The problem:
Write out all of the entries that follow, word for word, but skip the pictures.

[Stored dataset items]
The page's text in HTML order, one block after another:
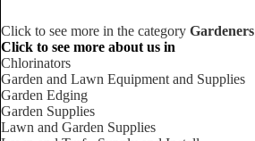
Click to see more in the category Gardeners
Click to see more about us in
Chlorinators
Garden and Lawn Equipment and Supplies
Garden Edging
Garden Supplies
Lawn and Garden Supplies
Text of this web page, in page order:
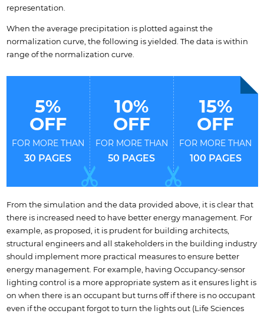
representation.
When the average precipitation is plotted against the
normalization curve, the following is yielded. The data is within
range of the normalization curve.
5%
OFF
FOR MORE THAN
30 PAGES
10%
OFF
FOR MORE THAN
50 PAGES
15%
OFF
FOR MORE THAN
100 PAGES
From the simulation and the data provided above, it is clear that
there is increased need to have better energy management. For
example, as proposed, it is prudent for building architects,
structural engineers and all stakeholders in the building industry
should implement more practical measures to ensure better
energy management. For example, having Occupancy-sensor
lighting control is a more appropriate system as it ensures light is
on when there is an occupant but turns off if there is no occupant
even if the occupant forgot to turn the lights out (Life Sciences
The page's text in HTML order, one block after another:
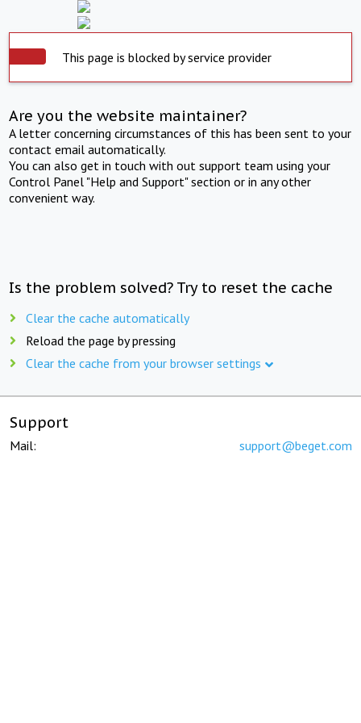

Result of this task:
The page's text in HTML order, one block after another:
Click to see more in the category Gardeners
Click to see more about us in
Chlorinators
Garden and Lawn Equipment and Supplies
Garden Edging
Garden Supplies
Lawn and Garden Supplies
Text of this web page, in page order:
representation.
When the average precipitation is plotted against the
normalization curve, the following is yielded. The data is within
range of the normalization curve.
5%
OFF
FOR MORE THAN
30 PAGES
10%
OFF
FOR MORE THAN
50 PAGES
15%
OFF
FOR MORE THAN
100 PAGES
From the simulation and the data provided above, it is clear that
there is increased need to have better energy management. For
example, as proposed, it is prudent for building architects,
structural engineers and all stakeholders in the building industry
should implement more practical measures to ensure better
energy management. For example, having Occupancy-sensor
lighting control is a more appropriate system as it ensures light is
on when there is an occupant but turns off if there is no occupant
even if the occupant forgot to turn the lights out (Life Sciences
The page's text in HTML order, one block after another:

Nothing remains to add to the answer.